Many articles discussing depression ask the reader a simple question – would you tell someone with a broken leg to just “walk it off?” As ridiculous as that sounds, this is essentially what you’re doing when you tell a depressed person to just “snap out of it.” While those who have never suffered from depression may assume it’s that easy, I can assure you it is not. If it were, very few of us would experience depression for any prolonged period of time.
I heard this statement, or one of its many variations, frequently during my depressive episode and it only made me feel guilty, hurt and frustrated. The suggestion that I could simply break free from the dreary, black and white world I was living in implied that I was malingering, lazy, and that I somehow could have prevented my depression in the first place. I already felt like a failure and knowing that people thought I could magically escape this mental prison made me feel more guilty about my situation and the negative effect it was having on others. None of these feelings did anything to speed up my recovery. The fact of the matter is there is no “on/off” switch when it comes to depression. Oh how I wish there were!
Statement 2: You should be grateful – there’s always someone worse off than you.
Somewhere, deep inside, most of us know that we are fortunate to have a roof over our head, food on the table, and family and friends who care about us – when we are thinking logically. Therein lies the problem – depression is not a logical disease. While in theory this phrase sounds helpful, the depressed usually have a difficult time recognizing the good around them. It’s hard to count your blessings when you cannot seem to find a purpose to your life. I’m not saying this is a healthy way of thinking or that every depressed person feels this way, but I certainly did. Telling a severely depressed person that they are basically ungrateful is not very productive when that same person is struggling to find a reason to get out of bed in the morning.

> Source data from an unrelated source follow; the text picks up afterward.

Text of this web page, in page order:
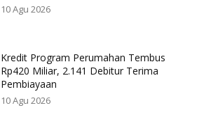
10 Agu 2026
Kredit Program Perumahan Tembus
Rp420 Miliar, 2.141 Debitur Terima
Pembiayaan
10 Agu 2026
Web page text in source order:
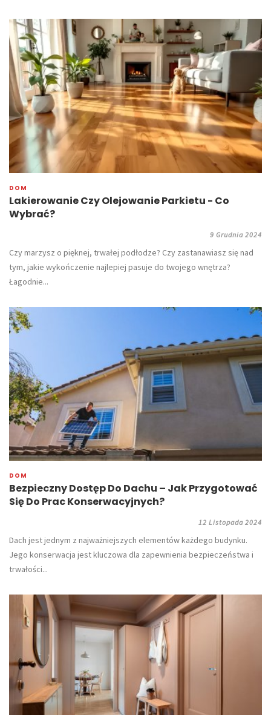
DOM
Lakierowanie Czy Olejowanie Parkietu - Co
Wybrać?
9 Grudnia 2024
Czy marzysz o pięknej, trwałej podłodze? Czy zastanawiasz się nad
tym, jakie wykończenie najlepiej pasuje do twojego wnętrza?
Łagodnie...
DOM
Bezpieczny Dostęp Do Dachu – Jak Przygotować
Się Do Prac Konserwacyjnych?
12 Listopada 2024
Dach jest jednym z najważniejszych elementów każdego budynku.
Jego konserwacja jest kluczowa dla zapewnienia bezpieczeństwa i
trwałości...
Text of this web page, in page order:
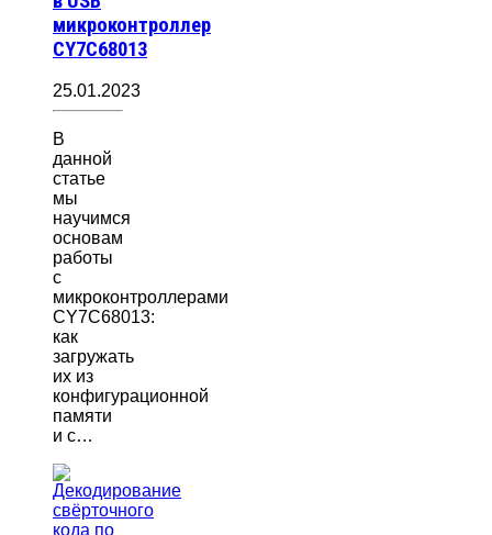
микроконтроллер
CY7C68013
25.01.2023
В
данной
статье
мы
научимся
основам
работы
с
микроконтроллерами
CY7C68013:
как
загружать
их из
конфигурационной
памяти
и с…
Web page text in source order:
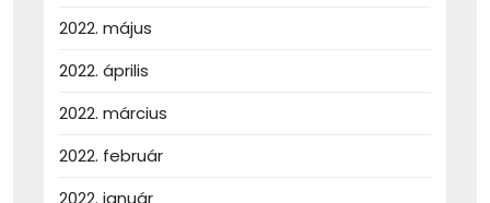
2022. május
2022. április
2022. március
2022. február
2022. január
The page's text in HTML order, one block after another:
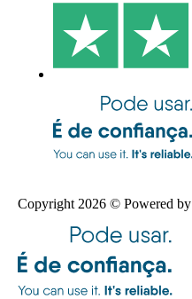
Copyright 2026 © Powered by
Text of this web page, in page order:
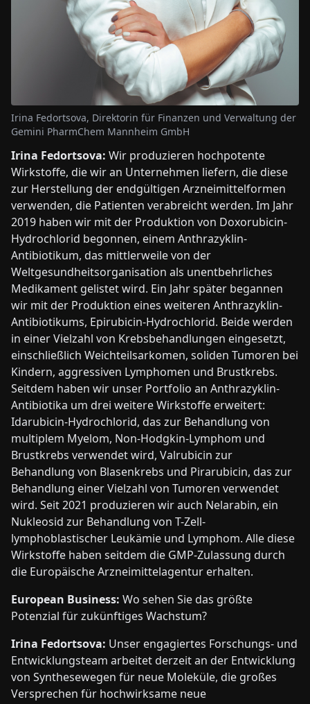
Irina Fedortsova, Direktorin für Finanzen und Verwaltung der
Gemini PharmChem Mannheim GmbH
Irina Fedortsova: Wir produzieren hochpotente
Wirkstoffe, die wir an Unternehmen liefern, die diese
zur Herstellung der endgültigen Arzneimittelformen
verwenden, die Patienten verabreicht werden. Im Jahr
2019 haben wir mit der Produktion von Doxorubicin-
Hydrochlorid begonnen, einem Anthrazyklin-
Antibiotikum, das mittlerweile von der
Weltgesundheitsorganisation als unentbehrliches
Medikament gelistet wird. Ein Jahr später begannen
wir mit der Produktion eines weiteren Anthrazyklin-
Antibiotikums, Epirubicin-Hydrochlorid. Beide werden
in einer Vielzahl von Krebsbehandlungen eingesetzt,
einschließlich Weichteilsarkomen, soliden Tumoren bei
Kindern, aggressiven Lymphomen und Brustkrebs.
Seitdem haben wir unser Portfolio an Anthrazyklin-
Antibiotika um drei weitere Wirkstoffe erweitert:
Idarubicin-Hydrochlorid, das zur Behandlung von
multiplem Myelom, Non-Hodgkin-Lymphom und
Brustkrebs verwendet wird, Valrubicin zur
Behandlung von Blasenkrebs und Pirarubicin, das zur
Behandlung einer Vielzahl von Tumoren verwendet
wird. Seit 2021 produzieren wir auch Nelarabin, ein
Nukleosid zur Behandlung von T-Zell-
lymphoblastischer Leukämie und Lymphom. Alle diese
Wirkstoffe haben seitdem die GMP-Zulassung durch
die Europäische Arzneimittelagentur erhalten.
European Business: Wo sehen Sie das größte
Potenzial für zukünftiges Wachstum?
Irina Fedortsova: Unser engagiertes Forschungs- und
Entwicklungsteam arbeitet derzeit an der Entwicklung
von Synthesewegen für neue Moleküle, die großes
Versprechen für hochwirksame neue
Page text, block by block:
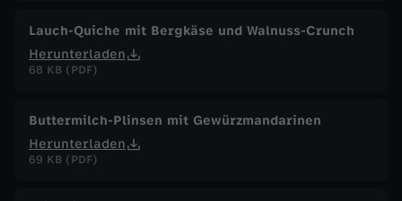
Lauch-Quiche mit Bergkäse und Walnuss-Crunch
Herunterladen
68 KB (PDF)
Buttermilch-Plinsen mit Gewürzmandarinen
Herunterladen
69 KB (PDF)
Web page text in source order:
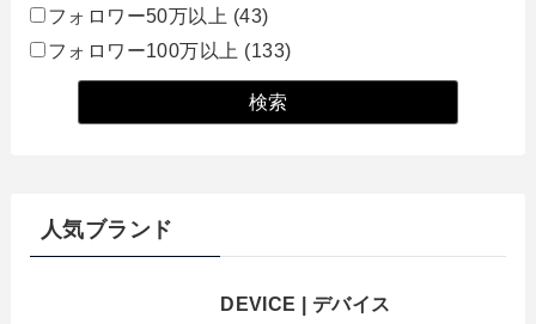
フォロワー50万以上 (43)
フォロワー100万以上 (133)
人気ブランド
DEVICE | デバイス
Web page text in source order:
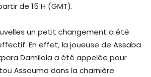
de 15 H (GMT).
un petit changement a été
En effet, la joueuse de Assaba
Damilola a été appelée pour
Assouma dans la charnière
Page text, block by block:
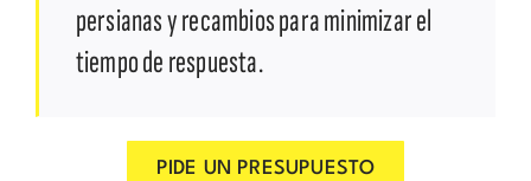
persianas y recambios para minimizar el
tiempo de respuesta.
PIDE UN PRESUPUESTO
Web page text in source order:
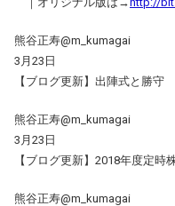
熊谷正寿@m_kumagai
3月23日
【ブログ更新】出陣式と勝守
熊谷正寿@m_kumagai
3月23日
【ブログ更新】2018年度定
熊谷正寿@m_kumagai
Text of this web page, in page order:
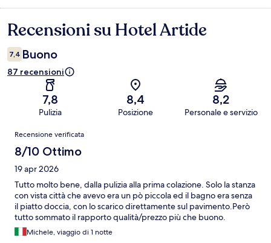
Recensioni
Recensioni su Hotel Artide
7,4 Buono
87 recensioni
7,8
Pulizia
8,4
Posizione
8,2
Personale e servizio
Recensioni
Recensione verificata
8/10 Ottimo
19 apr 2026
Tutto molto bene, dalla pulizia alla prima colazione. Solo la stanza
con vista città che avevo era un pò piccola ed il bagno era senza
il piatto doccia, con lo scarico direttamente sul pavimento.Però
tutto sommato il rapporto qualità/prezzo più che buono.
Michele, viaggio di 1 notte
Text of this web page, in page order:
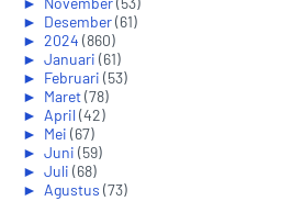
► Desember(61)
► 2024 (860)
► Januari (61)
► Februari (53)
► Maret(78)
► April(42)
► Mei (67)
► Juni (59)
► Juli (68)
► Agustus (73)
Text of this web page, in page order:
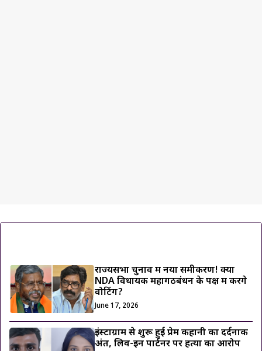
राज्यसभा चुनाव में नया समीकरण! क्या
NDA विधायक महागठबंधन के पक्ष में करेंगे
वोटिंग?
June 17, 2026
इंस्टाग्राम से शुरू हुई प्रेम कहानी का दर्दनाक
अंत, लिव-इन पार्टनर पर हत्या का आरोप
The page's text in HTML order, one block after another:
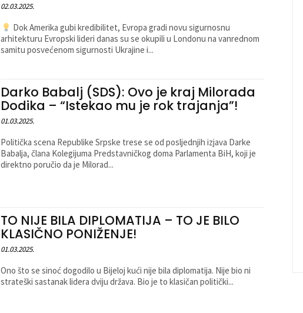
02.03.2025.
Dok Amerika gubi kredibilitet, Evropa gradi novu sigurnosnu
arhitekturu Evropski lideri danas su se okupili u Londonu na vanrednom
samitu posvećenom sigurnosti Ukrajine i...
Darko Babalj (SDS): Ovo je kraj Milorada
Dodika – “Istekao mu je rok trajanja”!
01.03.2025.
Politička scena Republike Srpske trese se od posljednjih izjava Darke
Babalja, člana Kolegijuma Predstavničkog doma Parlamenta BiH, koji je
direktno poručio da je Milorad...
TO NIJE BILA DIPLOMATIJA – TO JE BILO
KLASIČNO PONIŽENJE!
01.03.2025.
Ono što se sinoć dogodilo u Bijeloj kući nije bila diplomatija. Nije bio ni
strateški sastanak lidera dviju država. Bio je to klasičan politički...
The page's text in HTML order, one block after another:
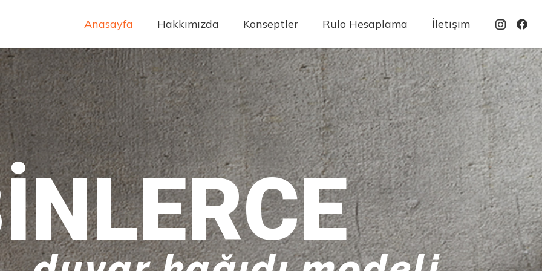
Anasayfa Hakkımızda Konseptler Rulo Hesaplama İletişim
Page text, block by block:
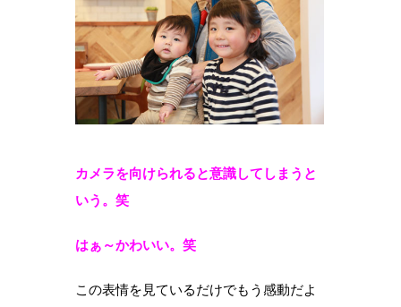
カメラを向けられると意識してしまうと
いう。笑
はぁ～かわいい。笑
この表情を見ているだけでもう感動だよ
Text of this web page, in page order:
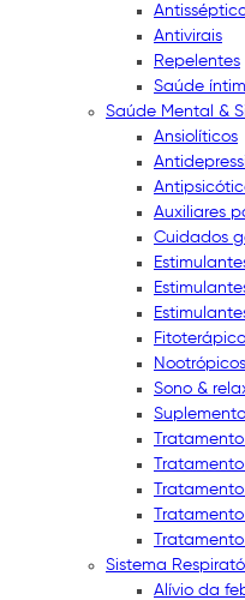
Antivirais
Repelentes
Saúde
Saúde Mental &
Ansiolíticos
Auxiliares
Cuidados
Sono &
Sistema
Alívio da
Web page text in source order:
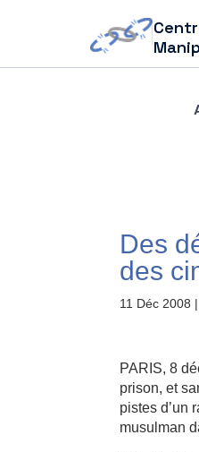
Des
des
11 Déc 2008
PARIS, 8
prison, et
pistes d’un
musulman
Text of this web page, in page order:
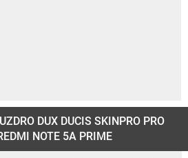
DUX DUCIS SKINPRO PRO
NOTE 5A PRIME
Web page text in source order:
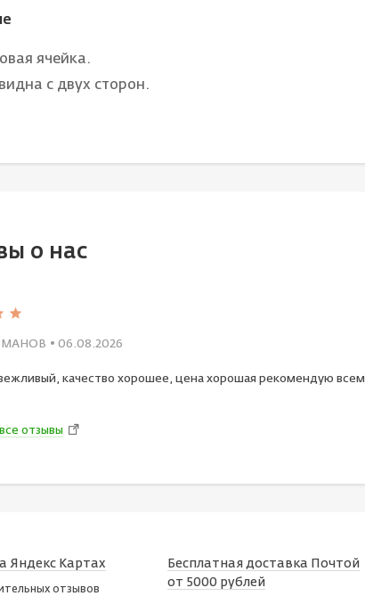
ячейка.
с двух сторон.
о нас
• 06.08.2026
качество хорошее, цена хорошая рекомендую всем
отзывы
Яндекс Картах
отзывов
Бесплатная доставка Почтой
от 5000 рублей

Statement 3: You’re just being selfish.
This was always tough to hear. Depression can appear to be a selfish disease, but please understand that it is not an intentional selfishness. Depression robs you of energy, vitality, hope and vision for the future. It is a black fog that completely engulfs your mind, body and spirit. It suffocates any desire to be around other people or to participate in life. You withdraw from family and friends and eventually get lost inside your own head. It is a lonely and isolating disease that by its very nature can make you appear selfish. There were many times after someone shared this statement with me that I wished I could let them live inside my head for just a few minutes. I thought if they could experience this depression firsthand perhaps they would understand that what they perceive as selfishness is actually a symptom of a dark and unrelenting despair.
Statement 4: It’s all in your head.
As the young folk say, “duh!” We know it’s in our head but that doesn’t make depression any less painful or dangerous. You may not see physical manifestations of depression (in the beginning at least), but it is a real, potentially life-threatening illness. There were times during my depressive episode when I regretted that this disease was not accompanied by more blatant physical symptoms; perhaps a few large boils on my arms or measles like marks all over my body would convince others there really was something wrong with me.
There are so many people who have no choice but to keep functioning, to keep showing up for work despite the fact they are suffering from a debilitating illness. Often those around them are unaware of their suffering because there is no visible clue to the torment occurring inside until, in some cases, it’s too late. It is important to remember that although depression is in our head, this doesn’t make it any less of a disease.
I understand trying to help a depressed friend or relative can quickly become exhausting and stressful, but I hope you will resist the urge to utter any of these platitudes even at your most frustrated. As a caregiver, the most helpful thing you can do for a depressed friend or loved one is to listen with compassion and support without judgment. The most helpful thing you can do for yourself is to look after your own physical and mental well-being and then throw logic and reason out the window.